向かっている途中でゴブリンが5匹現れ、ノエルが二匹をあっという間に斬り刻んで倒す。シェリーは新しくもらった銃で攻撃すると、一撃でゴブリンを始末することができ、驚いて銃を見る。
後の二人は苦戦しながらも勝利を収め、アルスはレベルが3に上がり喜んでいた。
「皆、直ぐにレベルの確認とかしているの?」
喜ぶアルスを見て克己は疑問に思い皆に確認すると、戦闘が終えたら直ぐに確認をしているらしい。
「だって……気になりませんか?」
ノエルが言ってきたが、克己はあまり気にするタイプの方ではなく、気がついたら上がっていたという結構ズボラな性格をしているようだ。
だがしかし、お金には意外と細かった。
「俺はレベルよりもお金の方が気になるけどね」
「さすがは商人様、店を持っているだけはありますね」
そうレミーが言ってきたが、克己は何かイラっとした。
「だって金がなきゃ食べることもできないし、俺……奴隷になるなんて嫌だもん」
克己はある意味禁句に近いセリフを吐いて先へと進む。三人は俯きながら後を付いて行くが、アルスが悲しそうな声で呟いた。
「全て貧乏が悪いんです……」
ノエルは山賊に売られたので自分の弱さを呪う。
だんだん洞窟が見えてきて、中に入る準備を始める。
皆にヘルメットを渡す。だが、克己はヘルメットの数が会わないことに気が付き新たに発注しないといけないと思いながら、自分はノーヘルで中へ入ることにした。
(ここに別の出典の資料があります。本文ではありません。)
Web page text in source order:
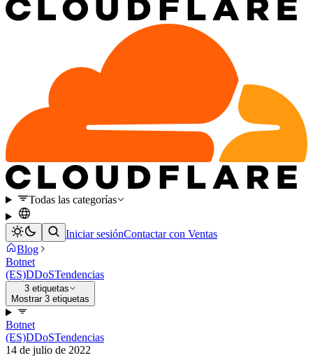
Todas las categorías
Iniciar sesiónContactar con Ventas
Blog
Botnet
(ES)DDoSTendencias
3 etiquetas
Mostrar 3 etiquetas
Botnet
(ES)DDoSTendencias
14 de julio de 2022
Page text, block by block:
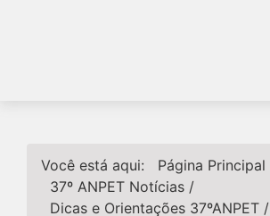
Você está aqui: Página Principal
37º ANPET Notícias /
Dicas e Orientações 37ºANPET /
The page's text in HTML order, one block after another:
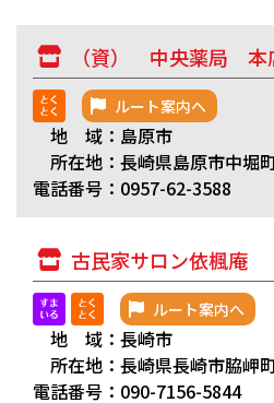
（資） 中央薬局 本
ルート案内へ
地 域：島原市
所在地：長崎県島原市中堀
電話番号：0957-62-3588
古民家サロン依楓庵
ルート案内へ
地 域：長崎市
所在地：長崎県長崎市脇岬
電話番号：090-7156-5844
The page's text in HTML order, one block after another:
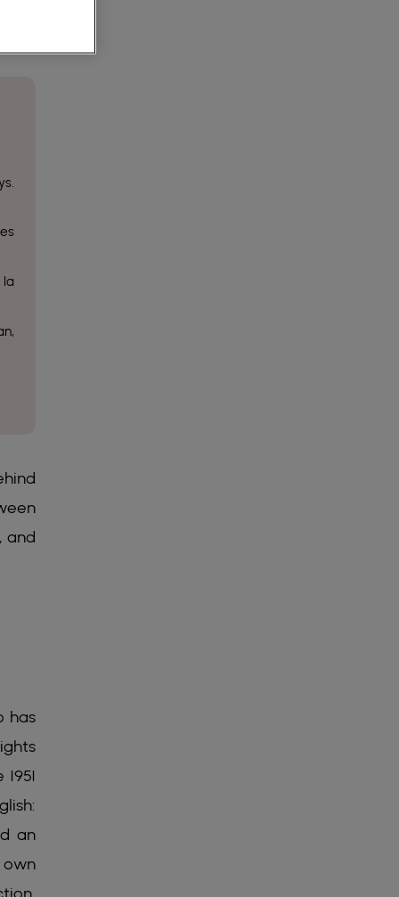
la
and
has
an
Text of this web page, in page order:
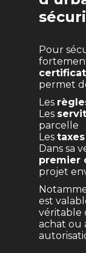
Pour
certificat
permet
Les
Les
parcelle
Les taxes
Dans sa
premier
projet
est
véritable
achat ou
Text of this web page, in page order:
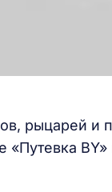
рыцарей и
«Путевка
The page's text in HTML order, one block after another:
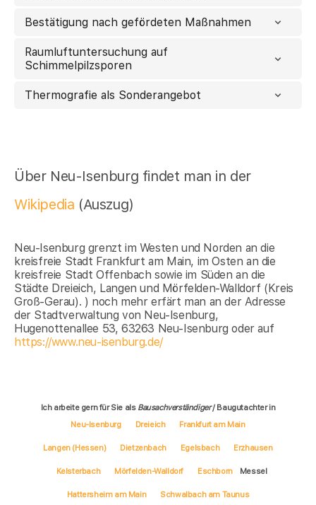
Bestätigung nach gefördeten Maßnahmen
Raumluftuntersuchung auf
Schimmelpilzsporen
Thermografie als Sonderangebot
Über Neu-Isenburg findet man in der
Wikipedia (Auszug)
Neu-Isenburg grenzt im Westen und Norden an die
kreisfreie Stadt Frankfurt am Main, im Osten an die
kreisfreie Stadt Offenbach sowie im Süden an die
Städte Dreieich, Langen und Mörfelden-Walldorf (Kreis
Groß-Gerau). ) noch mehr erfärt man an der Adresse
der Stadtverwaltung von Neu-Isenburg,
Hugenottenallee 53, 63263 Neu-Isenburg oder auf
https://www.neu-isenburg.de/
Ich arbeite gern für Sie als Bausachverständiger/ Baugutachter in
Neu-Isenburg
Dreieich Frankfurt am Main
Langen (Hessen) Dietzenbach Egelsbach Erzhausen
Kelsterbach Mörfelden-Walldorf Eschborn Messel
Hattersheim am Main Schwalbach am Taunus
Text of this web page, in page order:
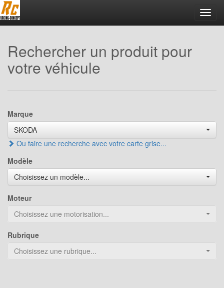
Rechercher un produit pour
votre véhicule
Marque
SKODA
Ou faire une recherche avec votre carte grise...
Modèle
Choisissez un modèle...
Moteur
Choisissez une motorisation...
Rubrique
Choisissez une rubrique...
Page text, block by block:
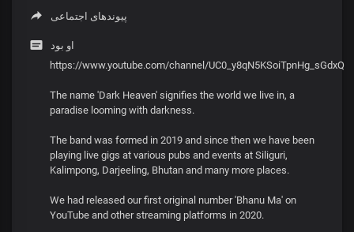
پیوندهای اجتماعی
او بود
https://www.youtube.com/channel/UC0_y8qN5KSoiTpnHg_sGdxQ
The name 'Dark Heaven' signifies the world we live in, a
paradise looming with darkness.
The band was formed in 2019 and since then we have been
playing live gigs at various pubs and events at Siliguri,
Kalimpong, Darjeeling, Bhutan and many more places.
We had released our first original number 'Bhanu Ma' on
YouTube and other streaming platforms in 2020.

懐中電灯で中を照らして先へ進んでいくとスライムやスケルトンばかり出てきて、全てノエルが仕留めていった。
「やりました克己様! レベルが上がりましたよ!」
ノエルは嬉しそうに克己に報告する。
克己はノエルが犬のように尻尾を振っているように感じて、頭を撫でてあげたら頬を赤くして喜ぶ。アルスはそれを見て少し羨ましいと思いながら見ていた。
下に降りる階段が有り、克己達一行は降りることにして下の階に降りると、モンスターの種類が変わってきてトロルやオークなどが出てくるようになる。
レミーとアルスは連携しながら戦い、後ろでフォローしながらシェリーはレーザーを発射させて倒していく。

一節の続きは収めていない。